Perbaikan Jalan Ambles di Lenteng Agung Capai 70 Persen, Pemkot Jaksel Fokus Pulihkan Saluran Air

kompas.id
1 jam lalu
Cover Berita

JAKARTA, KOMPAS - Jalan ambles yang mengganggu mobilitas warga di Jalan Raya Lenteng Agung, Jagakarsa, Jakarta Selatan, ditargetkan segera pulih. Pemerintah Kota Jakarta Selatan menganggarkan sekitar Rp 380 juta untuk memperbaiki saluran air yang menjadi penyebab kerusakan tersebut.

Hingga Minggu (31/5/2026), proses perbaikan masih berlangsung. Meski demikian, arus lalu lintas di lokasi mulai berangsur normal. Kendaraan roda dua maupun roda empat terpantau sudah dapat melintas melalui jalur yang sebelumnya ambles.

Lubang besar yang sempat menganga di badan jalan kini telah ditutup menggunakan pelat baja (steel plate). Pelat tersebut difungsikan sebagai jalur sementara agar kendaraan tetap dapat melintas selama pekerjaan perbaikan berlangsung.

Di sekitar lokasi, sejumlah petugas dari Satpol PP, Dinas Perhubungan (Dishub), dan Dinas Sumber Daya Air (SDA) Jakarta masih berjaga guna mengatur lalu lintas dan memastikan keselamatan pengguna jalan. Petugas juga masih mengoperasikan alat berat berupa ekskavator.

Kepala Suku Dinas Sumber Daya Air (SDA) Jakarta Selatan, Santo, mengatakan, fokus pekerjaan saat ini adalah memperbaiki saluran di bawah badan jalan agar fungsi ruas jalan dapat segera dipulihkan. Fungsi jalan ditargetkan kembali normal pada Senin (1/6/2026), sementara seluruh pekerjaan dituntaskan dalam dua pekan.

”Lalu lintas ditargetkan sudah clear pada Senin, sehingga sudah tidak macet lagi," kata Santo, Minggu (31/5/2026).

Ia menjelaskan, pekerjaan prioritas meliputi pemasangan gorong-gorong berbentuk kotak atau box culvert serta pemulihan konstruksi jalan sepanjang sekitar 10 meter. Pengerjaan tersebut telah berlangsung sejak dua hari lalu.

Setelah pemasangan box culvert rampung, petugas akan melanjutkan proses pemadatan tanah dan pengecoran jalan untuk mengembalikan kekuatan struktur badan jalan.

Santo menjelaskan, anggaran sebesar Rp 380 juta digunakan untuk seluruh tahapan pekerjaan hingga perbaikan selesai.
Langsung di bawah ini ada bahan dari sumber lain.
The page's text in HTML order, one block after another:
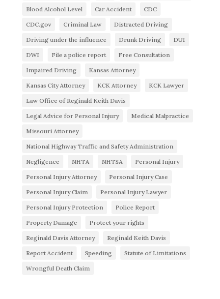
Blood Alcohol Level Car Accident CDC
CDC.gov Criminal Law Distracted Driving
Driving under the influence Drunk Driving DUI
DWI File a police report Free Consultation
Impaired Driving Kansas Attorney
Kansas City Attorney KCK Attorney KCK Lawyer
Law Office of Reginald Keith Davis
Legal Advice for Personal Injury Medical Malpractice
Missouri Attorney
National Highway Traffic and Safety Administration
Negligence NHTA NHTSA Personal Injury
Personal Injury Attorney Personal Injury Case
Personal Injury Claim Personal Injury Lawyer
Personal Injury Protection Police Report
Property Damage Protect your rights
Reginald Davis Attorney Reginald Keith Davis
Report Accident Speeding Statute of Limitations
Wrongful Death Claim
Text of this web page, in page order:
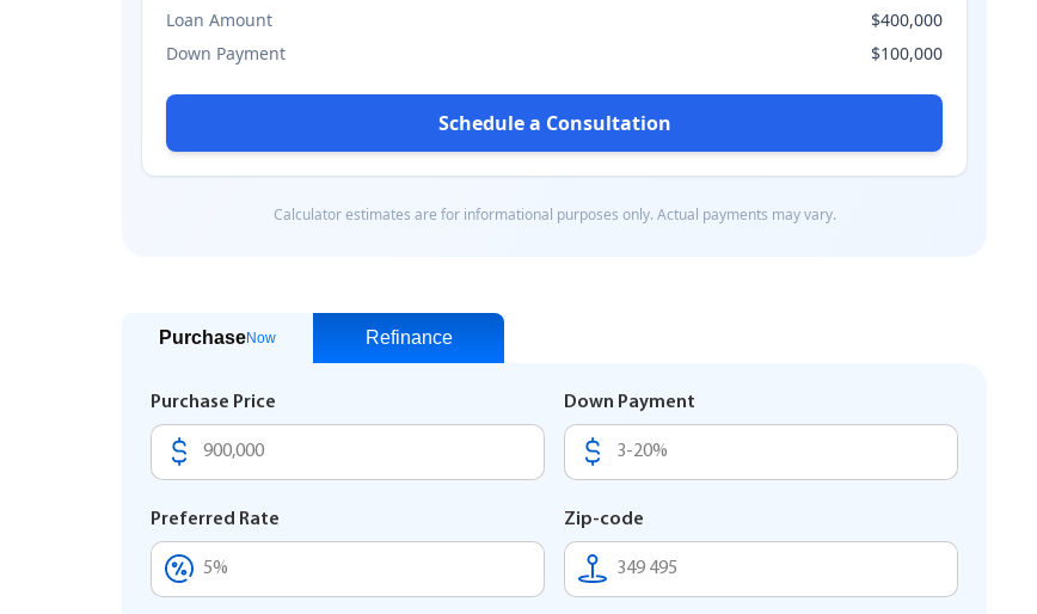
PurchaseNow Refinance
Purchase Price Down Payment
Preferred Rate Zip-code
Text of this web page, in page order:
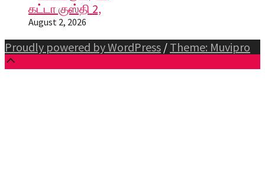
கட்டா குஸ்தி 2,
August 2, 2026
Proudly powered by WordPress / Theme: Muvipro

Namun, tingginya volume kendaraan yang masih melintas menjadi salah satu tantangan di lapangan.

Baca JugaAkses Jakarta-Tangerang Ambles di Jalan Daan Mogot

Selain memperbaiki saluran yang amblas, Sudin SDA Jakarta Selatan juga berkoordinasi dengan pemilik utilitas terkait sejumlah tiang dan jaringan kabel yang terdampak pekerjaan. Perbaikan fondasi utilitas akan dilakukan setelah pemasangan turap selesai.
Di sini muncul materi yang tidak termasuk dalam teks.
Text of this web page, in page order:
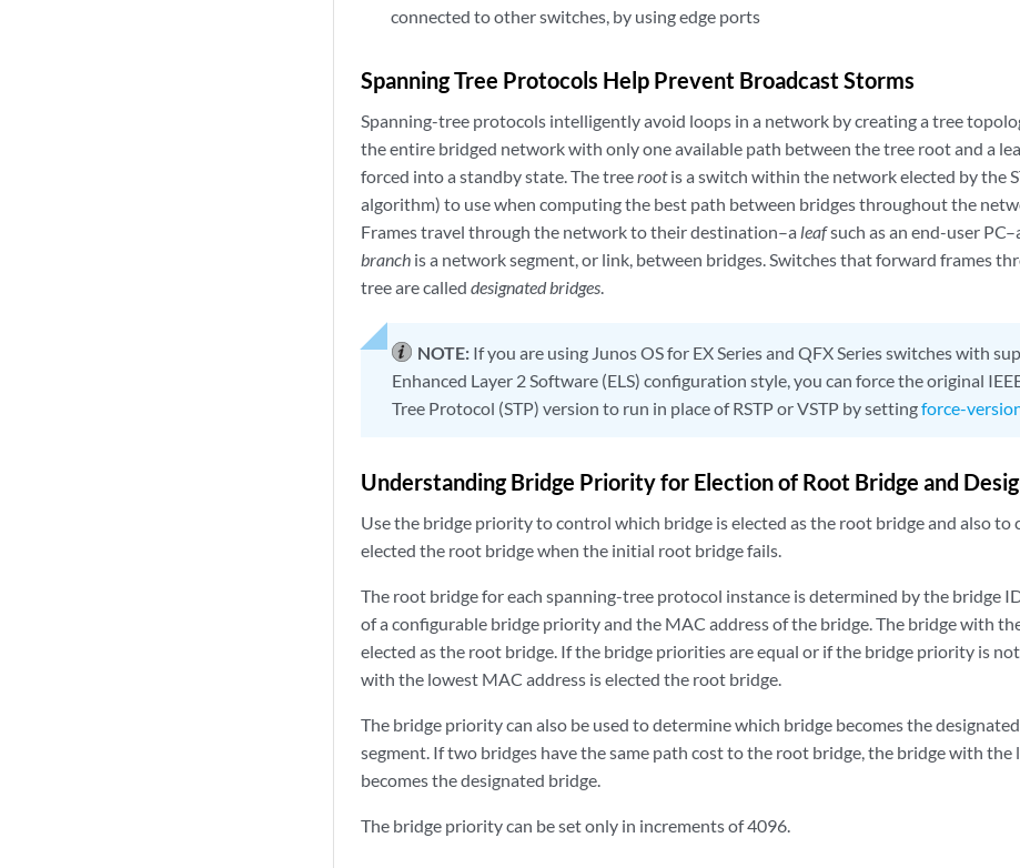
connected to other switches, by using edge ports
Spanning Tree Protocols Help Prevent Broadcast Storms
Spanning-tree protocols intelligently avoid loops in a network by creating a tree
the entire bridged network with only one available path between the tree root and a
forced into a standby state. The treerootis a switch within the network elected by the
algorithm) to use when computing the best path between bridges throughout the
Frames travel through the network to their destination–a leafsuch as an end-user
branch is a network segment, or link, between bridges. Switches that forward frames
tree are called designated bridges.
NOTE: If you are using Junos OS for EX Series and QFX Series switches with
Enhanced Layer 2 Software (ELS) configuration style, you can force the original
Tree Protocol (STP) version to run in place of RSTP or VSTP by settingforce-
Understanding Bridge Priority for Election of Root Bridge and
Use the bridge priority to control which bridge is elected as the root bridge and also to
elected the root bridge when the initial root bridge fails.
The root bridge for each spanning-tree protocol instance is determined by the bridge
of a configurable bridge priority and the MAC address of the bridge. The bridge with
elected as the root bridge. If the bridge priorities are equal or if the bridge priority is
with the lowest MAC address is elected the root bridge.
The bridge priority can also be used to determine which bridge becomes the
segment. If two bridges have the same path cost to the root bridge, the bridge with the
becomes the designated bridge.
The bridge priority can be set only in increments of 4096.

Santo menilai perlu evaluasi dan pengecekan terhadap saluran-saluran lama yang berada di bawah jalan, terutama saluran melintang atau crossing yang telah berusia puluhan tahun.

”Memang harus ada pengecekan kembali karena banyak crossing yang usianya mungkin sudah lebih dari 25 tahun,” katanya.

Pengecekan tersebut akan dilakukan bersama instansi terkait, termasuk Suku Dinas Bina Marga Jakarta Selatan, mengingat banyak infrastruktur saluran berada di bawah ruas jalan umum.

Ia menyampaikan permohonan maaf kepada masyarakat atas kemacetan yang sempat terjadi selama proses perbaikan. Santo berharap pekerjaan utama dapat selesai sesuai target sehingga aktivitas lalu lintas di kawasan Lenteng Agung kembali berjalan normal.

Asisten Perekonomian dan Pembangunan Kota Jakarta Selatan, Iwan Santoso, menyebut perbaikan ruas Jalan Lenteng Agung Timur yang ambles telah mencapai sekitar 70 persen.

”Perbaikannya baru sekitar 70 persen, karena masih ada tahap pengecoran dan pembersihan jalan,” kata Iwan.

Ia menjelaskan, di titik jalan yang ambles telah dipasang sembilan unit box culvert. ”Kalau untuk pemasangan box culvert ini sudah 90 persen, karena tinggal satu lagi,” ujarnya.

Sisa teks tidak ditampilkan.